Bebeğiniz varsa hayatınızı bir şekilde yeniden organize etmelisiniz. İsteseniz de istemeseniz de... Bu süreci sıkıntılı ya da eğlenceli hale getirmek tamamen sizin elinizde. Sonuçta dünyada bir güzelliği elde ederken muhakkak kendinizden de ödünler verirsiniz. Tabii ki bazı dünya şanslıları hariç. Onlar bu yazıya dahil değil.
Her akşam yemeğinde saatler nasıl denk geliyorsa bebeğinizin de karnı zil çalıyordur. Küçük kurdumuz dolunayın ardında bize ulumaya başlamıştır. Sofra hazırdır. Yemekler tabaklarda üstünde dumanı tütüyordur. Ama siz bebeğinizi bırakıp gidemezsiniz ve yemekleri yorgunlukla beraber ya soğuk yiyip geçiştirirsiniz ya da mikrodalga ne güzel bir nimettir yeni ebeveynlerin evinde. Ya da eşiniz veya anneniz/kayınvalideniz kahvaltıyı hazırlamıştır. Bebeğiniz kızarmış ekmeğin kokusunu almışcasına uykusundan uyanıp nerede benim sütüm diye bağırmaya başlamıştır.

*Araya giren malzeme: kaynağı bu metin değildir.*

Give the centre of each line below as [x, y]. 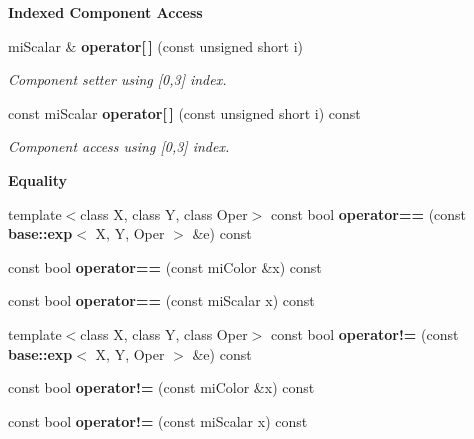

Bebeğiniz belli bir uyku düzenine alışıncaya kadar ki bu alışma süresi 3ay-12ay arasında değiştiğini söylüyorlar. Artık piyangodan ne çıkarsa avunmalısınız. Kalabalık sofralar yerine kimin eli boşsa o sıcak yemeğini yemeli, sıcak kızarmış ekmeği, çayı ile kahvaltısını yapmalı ve nöbeti devralmalıdır. Lütfen biz Türk erkeklerin hesap ödetmeme rekabeti gibi ilk önce sen ye, yok olmaz ilk önce sen ye düellosuna girmeyen çünkü bu düellonun kazananı hiç olmamıştır. Yemek tekrar soğur, bebek kelebek uykusundan uyanır.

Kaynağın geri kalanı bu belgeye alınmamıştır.